▶ _PROBLEM TO WORK ON_: Whenever the string "countertop" turns up in a line below, that line should be copied.

Stored items:
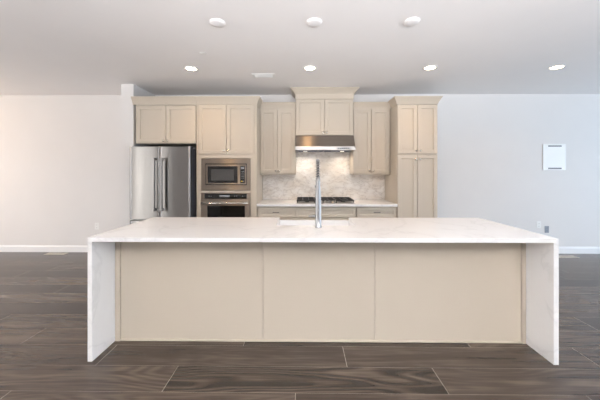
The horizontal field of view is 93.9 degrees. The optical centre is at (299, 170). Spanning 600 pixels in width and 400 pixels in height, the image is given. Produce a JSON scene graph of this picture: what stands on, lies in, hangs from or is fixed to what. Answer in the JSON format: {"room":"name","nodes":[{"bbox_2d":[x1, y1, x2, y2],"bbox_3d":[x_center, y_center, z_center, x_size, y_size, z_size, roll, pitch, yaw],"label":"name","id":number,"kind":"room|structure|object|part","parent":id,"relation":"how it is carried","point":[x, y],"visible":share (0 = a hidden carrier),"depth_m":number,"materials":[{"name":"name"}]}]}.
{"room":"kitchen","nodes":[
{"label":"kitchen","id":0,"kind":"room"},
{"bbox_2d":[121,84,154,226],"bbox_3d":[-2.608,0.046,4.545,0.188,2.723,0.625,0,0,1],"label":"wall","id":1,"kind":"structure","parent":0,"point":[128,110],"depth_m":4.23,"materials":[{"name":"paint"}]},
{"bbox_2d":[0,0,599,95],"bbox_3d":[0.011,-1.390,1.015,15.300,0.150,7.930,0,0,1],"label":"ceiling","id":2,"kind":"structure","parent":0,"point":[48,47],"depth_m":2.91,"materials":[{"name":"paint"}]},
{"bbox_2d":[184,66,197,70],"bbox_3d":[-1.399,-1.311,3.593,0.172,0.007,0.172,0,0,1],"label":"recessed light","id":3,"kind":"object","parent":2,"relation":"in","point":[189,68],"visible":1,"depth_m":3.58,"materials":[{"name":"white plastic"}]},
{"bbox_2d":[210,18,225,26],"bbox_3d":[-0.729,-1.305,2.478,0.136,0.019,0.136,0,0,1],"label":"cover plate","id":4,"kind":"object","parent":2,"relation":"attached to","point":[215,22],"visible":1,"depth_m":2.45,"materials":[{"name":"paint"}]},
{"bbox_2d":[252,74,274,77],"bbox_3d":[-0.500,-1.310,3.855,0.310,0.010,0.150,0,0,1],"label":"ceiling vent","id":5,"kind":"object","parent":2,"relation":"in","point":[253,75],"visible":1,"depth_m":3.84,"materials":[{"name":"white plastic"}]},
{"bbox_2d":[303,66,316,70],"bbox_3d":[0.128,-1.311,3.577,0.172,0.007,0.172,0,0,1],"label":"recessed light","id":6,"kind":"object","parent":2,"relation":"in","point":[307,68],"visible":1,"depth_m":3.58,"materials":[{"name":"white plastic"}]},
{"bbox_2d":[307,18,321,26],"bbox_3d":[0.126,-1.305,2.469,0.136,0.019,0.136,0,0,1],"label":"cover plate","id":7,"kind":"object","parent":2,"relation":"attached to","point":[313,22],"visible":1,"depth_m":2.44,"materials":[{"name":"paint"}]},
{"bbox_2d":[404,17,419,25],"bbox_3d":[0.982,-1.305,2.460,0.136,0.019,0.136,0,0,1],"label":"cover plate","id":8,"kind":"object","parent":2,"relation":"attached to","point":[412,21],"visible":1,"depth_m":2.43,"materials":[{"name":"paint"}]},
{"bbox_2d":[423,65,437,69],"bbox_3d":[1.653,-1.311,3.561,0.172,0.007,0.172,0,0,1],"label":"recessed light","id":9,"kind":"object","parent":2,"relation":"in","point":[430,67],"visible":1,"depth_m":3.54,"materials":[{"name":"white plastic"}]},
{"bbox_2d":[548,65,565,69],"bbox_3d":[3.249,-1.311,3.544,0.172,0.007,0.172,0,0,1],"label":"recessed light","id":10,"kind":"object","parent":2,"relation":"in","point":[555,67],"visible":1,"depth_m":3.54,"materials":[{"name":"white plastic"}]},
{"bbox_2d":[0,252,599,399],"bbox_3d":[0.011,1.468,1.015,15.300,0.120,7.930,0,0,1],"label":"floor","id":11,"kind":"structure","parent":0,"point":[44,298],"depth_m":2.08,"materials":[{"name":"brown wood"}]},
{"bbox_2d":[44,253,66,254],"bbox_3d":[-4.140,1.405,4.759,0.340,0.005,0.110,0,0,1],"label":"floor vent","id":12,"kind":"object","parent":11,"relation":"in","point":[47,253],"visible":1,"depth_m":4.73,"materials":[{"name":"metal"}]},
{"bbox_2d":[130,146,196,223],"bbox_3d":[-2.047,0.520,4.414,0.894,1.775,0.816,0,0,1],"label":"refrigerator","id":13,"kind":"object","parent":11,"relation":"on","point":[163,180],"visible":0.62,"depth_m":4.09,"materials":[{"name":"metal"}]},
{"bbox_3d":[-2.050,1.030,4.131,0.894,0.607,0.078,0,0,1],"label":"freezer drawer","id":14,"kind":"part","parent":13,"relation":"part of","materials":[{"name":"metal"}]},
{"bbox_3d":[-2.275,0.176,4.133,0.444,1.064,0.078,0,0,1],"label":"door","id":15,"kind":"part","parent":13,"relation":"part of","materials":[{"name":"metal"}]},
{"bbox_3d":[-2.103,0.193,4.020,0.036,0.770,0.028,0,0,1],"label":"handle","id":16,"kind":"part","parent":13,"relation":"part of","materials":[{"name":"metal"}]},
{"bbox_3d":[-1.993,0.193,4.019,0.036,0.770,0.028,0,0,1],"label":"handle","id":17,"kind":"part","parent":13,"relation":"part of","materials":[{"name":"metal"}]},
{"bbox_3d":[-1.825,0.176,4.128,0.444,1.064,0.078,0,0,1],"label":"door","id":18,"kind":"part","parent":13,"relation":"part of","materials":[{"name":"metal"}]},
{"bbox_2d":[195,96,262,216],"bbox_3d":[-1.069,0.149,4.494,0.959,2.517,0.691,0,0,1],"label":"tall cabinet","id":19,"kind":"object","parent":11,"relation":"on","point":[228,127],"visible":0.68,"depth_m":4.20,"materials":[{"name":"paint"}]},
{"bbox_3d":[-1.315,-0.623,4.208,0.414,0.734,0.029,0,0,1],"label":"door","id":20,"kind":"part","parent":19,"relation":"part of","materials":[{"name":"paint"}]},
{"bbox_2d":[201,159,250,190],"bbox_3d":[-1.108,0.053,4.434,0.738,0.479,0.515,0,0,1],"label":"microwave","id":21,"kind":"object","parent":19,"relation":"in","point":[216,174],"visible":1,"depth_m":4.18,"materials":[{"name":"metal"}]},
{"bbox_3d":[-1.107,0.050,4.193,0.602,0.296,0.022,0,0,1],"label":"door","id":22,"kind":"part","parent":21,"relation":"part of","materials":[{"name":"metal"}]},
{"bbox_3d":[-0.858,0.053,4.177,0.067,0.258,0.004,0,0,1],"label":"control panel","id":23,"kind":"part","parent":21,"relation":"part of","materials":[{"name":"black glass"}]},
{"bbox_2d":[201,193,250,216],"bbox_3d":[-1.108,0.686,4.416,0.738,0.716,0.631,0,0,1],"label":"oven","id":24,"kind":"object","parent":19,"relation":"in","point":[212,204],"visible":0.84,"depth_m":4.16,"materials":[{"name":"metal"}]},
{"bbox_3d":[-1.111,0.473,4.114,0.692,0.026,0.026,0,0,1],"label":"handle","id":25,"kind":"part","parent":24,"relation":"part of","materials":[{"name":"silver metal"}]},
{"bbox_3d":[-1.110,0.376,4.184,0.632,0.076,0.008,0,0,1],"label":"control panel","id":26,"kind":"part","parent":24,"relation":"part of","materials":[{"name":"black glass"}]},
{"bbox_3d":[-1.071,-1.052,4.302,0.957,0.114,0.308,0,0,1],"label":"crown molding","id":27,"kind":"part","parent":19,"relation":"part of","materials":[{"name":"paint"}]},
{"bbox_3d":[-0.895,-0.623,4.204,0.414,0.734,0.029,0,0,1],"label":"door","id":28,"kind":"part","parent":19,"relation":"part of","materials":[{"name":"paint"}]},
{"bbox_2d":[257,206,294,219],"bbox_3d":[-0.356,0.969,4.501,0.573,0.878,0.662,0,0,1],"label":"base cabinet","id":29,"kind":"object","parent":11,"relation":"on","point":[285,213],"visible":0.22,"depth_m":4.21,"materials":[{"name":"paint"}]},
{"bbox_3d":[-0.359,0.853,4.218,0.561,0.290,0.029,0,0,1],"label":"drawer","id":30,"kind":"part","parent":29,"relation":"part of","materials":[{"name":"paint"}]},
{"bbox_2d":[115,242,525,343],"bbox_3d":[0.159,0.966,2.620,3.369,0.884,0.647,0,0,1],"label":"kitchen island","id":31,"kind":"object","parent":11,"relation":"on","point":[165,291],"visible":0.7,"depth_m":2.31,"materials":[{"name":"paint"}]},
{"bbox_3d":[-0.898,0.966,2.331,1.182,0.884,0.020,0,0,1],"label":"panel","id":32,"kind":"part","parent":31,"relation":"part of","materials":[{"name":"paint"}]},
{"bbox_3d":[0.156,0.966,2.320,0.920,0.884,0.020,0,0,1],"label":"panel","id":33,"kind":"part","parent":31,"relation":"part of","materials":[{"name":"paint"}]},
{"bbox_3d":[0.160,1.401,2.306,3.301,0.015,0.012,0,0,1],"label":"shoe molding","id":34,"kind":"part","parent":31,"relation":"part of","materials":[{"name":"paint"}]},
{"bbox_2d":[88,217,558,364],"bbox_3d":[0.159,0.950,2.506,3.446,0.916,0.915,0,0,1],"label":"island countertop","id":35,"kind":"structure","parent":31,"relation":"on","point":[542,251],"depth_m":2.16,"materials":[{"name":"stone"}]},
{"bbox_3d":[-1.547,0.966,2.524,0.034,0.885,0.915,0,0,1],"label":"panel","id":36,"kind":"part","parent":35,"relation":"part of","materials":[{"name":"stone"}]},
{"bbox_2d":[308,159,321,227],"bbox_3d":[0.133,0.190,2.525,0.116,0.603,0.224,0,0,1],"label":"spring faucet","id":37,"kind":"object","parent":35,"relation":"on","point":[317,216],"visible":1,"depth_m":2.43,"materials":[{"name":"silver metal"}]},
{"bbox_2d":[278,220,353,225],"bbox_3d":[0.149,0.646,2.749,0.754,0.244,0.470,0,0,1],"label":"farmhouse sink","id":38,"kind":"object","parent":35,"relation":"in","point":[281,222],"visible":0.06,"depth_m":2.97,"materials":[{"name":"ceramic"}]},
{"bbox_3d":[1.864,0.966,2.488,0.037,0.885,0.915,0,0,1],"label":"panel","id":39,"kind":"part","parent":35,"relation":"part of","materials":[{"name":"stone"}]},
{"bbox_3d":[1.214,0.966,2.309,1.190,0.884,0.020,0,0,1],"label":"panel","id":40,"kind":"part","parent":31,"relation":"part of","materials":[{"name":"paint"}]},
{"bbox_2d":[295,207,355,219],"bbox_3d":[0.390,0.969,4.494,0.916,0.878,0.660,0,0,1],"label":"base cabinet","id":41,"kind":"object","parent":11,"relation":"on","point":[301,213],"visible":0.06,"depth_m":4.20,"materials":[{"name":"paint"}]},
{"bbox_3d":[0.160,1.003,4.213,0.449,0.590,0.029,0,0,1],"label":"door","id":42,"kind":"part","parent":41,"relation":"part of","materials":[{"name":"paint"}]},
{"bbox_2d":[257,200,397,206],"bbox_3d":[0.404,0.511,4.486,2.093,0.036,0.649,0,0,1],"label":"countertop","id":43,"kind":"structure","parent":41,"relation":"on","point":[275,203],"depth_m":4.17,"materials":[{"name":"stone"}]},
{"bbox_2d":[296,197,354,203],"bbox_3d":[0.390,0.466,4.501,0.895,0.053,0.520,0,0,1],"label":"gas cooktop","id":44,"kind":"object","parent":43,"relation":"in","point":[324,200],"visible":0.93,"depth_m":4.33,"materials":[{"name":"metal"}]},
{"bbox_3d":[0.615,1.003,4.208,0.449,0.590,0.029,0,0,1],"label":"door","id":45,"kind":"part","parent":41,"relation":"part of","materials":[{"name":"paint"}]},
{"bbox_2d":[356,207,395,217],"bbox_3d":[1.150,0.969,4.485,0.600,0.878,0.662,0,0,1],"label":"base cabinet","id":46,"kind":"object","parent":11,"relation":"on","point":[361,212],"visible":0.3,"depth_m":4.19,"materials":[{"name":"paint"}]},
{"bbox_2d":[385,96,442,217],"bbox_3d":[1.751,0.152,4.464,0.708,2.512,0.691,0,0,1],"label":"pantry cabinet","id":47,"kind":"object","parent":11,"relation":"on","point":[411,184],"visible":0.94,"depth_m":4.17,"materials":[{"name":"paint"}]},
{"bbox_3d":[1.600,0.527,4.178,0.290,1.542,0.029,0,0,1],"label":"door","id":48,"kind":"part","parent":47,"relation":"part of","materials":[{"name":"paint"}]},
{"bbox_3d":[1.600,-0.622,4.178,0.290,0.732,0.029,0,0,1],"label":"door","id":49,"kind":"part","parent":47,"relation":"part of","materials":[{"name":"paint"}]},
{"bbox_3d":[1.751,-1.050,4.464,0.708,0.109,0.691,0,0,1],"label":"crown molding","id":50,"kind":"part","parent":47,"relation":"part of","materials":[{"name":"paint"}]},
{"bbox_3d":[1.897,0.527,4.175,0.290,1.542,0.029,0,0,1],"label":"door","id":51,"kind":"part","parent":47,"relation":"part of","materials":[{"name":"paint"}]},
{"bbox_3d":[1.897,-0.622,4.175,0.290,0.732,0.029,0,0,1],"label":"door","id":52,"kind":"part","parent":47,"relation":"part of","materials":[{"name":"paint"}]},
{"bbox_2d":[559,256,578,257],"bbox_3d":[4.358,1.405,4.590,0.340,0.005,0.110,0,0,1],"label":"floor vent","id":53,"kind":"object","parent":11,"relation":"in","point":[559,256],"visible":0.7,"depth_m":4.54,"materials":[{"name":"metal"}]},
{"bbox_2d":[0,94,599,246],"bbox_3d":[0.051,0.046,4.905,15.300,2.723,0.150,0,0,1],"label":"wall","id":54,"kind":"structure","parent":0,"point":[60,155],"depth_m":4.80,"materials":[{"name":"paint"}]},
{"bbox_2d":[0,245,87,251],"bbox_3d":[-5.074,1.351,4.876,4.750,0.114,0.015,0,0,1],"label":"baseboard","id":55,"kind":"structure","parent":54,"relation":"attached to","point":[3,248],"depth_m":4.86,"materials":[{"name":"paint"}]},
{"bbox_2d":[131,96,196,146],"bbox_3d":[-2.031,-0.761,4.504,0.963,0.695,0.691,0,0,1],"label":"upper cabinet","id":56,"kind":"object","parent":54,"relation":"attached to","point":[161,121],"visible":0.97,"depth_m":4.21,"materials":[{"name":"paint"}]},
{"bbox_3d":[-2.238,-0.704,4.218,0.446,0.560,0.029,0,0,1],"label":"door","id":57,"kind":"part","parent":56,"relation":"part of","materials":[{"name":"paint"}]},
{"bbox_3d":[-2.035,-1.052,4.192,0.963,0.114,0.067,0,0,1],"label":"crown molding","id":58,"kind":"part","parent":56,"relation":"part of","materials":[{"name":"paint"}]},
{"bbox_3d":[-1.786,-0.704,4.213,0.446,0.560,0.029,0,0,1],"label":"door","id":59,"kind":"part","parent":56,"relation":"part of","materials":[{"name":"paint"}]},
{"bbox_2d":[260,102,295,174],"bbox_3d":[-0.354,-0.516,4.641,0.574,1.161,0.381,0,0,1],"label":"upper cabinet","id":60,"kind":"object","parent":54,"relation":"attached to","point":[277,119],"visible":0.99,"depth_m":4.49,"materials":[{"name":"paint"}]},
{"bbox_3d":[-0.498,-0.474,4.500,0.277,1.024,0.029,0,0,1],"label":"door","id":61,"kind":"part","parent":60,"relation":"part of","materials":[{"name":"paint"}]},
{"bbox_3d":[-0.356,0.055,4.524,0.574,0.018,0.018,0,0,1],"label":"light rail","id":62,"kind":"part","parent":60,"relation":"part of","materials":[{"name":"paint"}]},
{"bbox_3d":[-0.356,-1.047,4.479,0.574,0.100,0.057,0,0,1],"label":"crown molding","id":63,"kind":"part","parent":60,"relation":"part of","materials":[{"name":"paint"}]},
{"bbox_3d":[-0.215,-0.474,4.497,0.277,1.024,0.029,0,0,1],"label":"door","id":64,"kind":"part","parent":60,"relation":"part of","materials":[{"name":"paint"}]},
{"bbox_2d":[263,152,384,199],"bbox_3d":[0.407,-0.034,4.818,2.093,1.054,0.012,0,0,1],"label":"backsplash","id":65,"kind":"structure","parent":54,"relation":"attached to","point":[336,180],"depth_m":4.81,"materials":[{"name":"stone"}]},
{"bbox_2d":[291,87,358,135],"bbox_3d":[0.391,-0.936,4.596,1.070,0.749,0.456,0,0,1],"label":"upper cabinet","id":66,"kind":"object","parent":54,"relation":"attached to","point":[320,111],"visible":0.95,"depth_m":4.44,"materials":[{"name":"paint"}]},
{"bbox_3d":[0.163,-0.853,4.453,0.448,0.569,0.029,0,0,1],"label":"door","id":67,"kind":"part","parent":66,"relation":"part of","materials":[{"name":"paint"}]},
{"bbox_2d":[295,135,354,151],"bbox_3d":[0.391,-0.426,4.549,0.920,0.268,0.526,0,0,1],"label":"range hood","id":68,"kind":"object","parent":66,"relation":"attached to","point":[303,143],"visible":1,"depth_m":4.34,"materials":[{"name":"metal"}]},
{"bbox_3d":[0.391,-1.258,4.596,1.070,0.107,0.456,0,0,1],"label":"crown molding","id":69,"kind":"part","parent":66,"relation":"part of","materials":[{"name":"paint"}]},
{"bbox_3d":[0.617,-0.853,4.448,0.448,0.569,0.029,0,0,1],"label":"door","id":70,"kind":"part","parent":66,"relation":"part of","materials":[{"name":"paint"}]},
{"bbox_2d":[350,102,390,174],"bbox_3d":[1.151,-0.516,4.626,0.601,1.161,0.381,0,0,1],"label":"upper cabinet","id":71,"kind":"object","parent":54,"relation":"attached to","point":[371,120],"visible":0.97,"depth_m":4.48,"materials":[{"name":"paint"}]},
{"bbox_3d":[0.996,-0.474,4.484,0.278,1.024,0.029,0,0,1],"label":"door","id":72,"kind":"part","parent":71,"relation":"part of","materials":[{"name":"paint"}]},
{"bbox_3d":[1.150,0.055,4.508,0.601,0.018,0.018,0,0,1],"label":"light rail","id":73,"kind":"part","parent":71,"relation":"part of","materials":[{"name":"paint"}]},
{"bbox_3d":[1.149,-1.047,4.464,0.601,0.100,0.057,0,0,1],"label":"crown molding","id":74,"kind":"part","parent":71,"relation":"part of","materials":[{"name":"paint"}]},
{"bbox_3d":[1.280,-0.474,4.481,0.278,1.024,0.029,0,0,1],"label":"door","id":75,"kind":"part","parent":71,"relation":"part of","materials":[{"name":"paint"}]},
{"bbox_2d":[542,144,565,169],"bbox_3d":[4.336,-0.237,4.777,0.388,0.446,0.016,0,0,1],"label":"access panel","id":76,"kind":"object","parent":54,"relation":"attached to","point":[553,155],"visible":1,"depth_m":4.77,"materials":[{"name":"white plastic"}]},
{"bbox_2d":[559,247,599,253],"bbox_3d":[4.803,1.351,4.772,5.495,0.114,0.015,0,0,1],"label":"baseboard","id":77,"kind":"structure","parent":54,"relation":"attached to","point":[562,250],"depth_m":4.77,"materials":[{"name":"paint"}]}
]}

▶ _EXERCISE ANSWER_:
{"bbox_2d":[88,217,558,364],"bbox_3d":[0.159,0.950,2.506,3.446,0.916,0.915,0,0,1],"label":"island countertop","id":35,"kind":"structure","parent":31,"relation":"on","point":[542,251],"depth_m":2.16,"materials":[{"name":"stone"}]},
{"bbox_2d":[257,200,397,206],"bbox_3d":[0.404,0.511,4.486,2.093,0.036,0.649,0,0,1],"label":"countertop","id":43,"kind":"structure","parent":41,"relation":"on","point":[275,203],"depth_m":4.17,"materials":[{"name":"stone"}]},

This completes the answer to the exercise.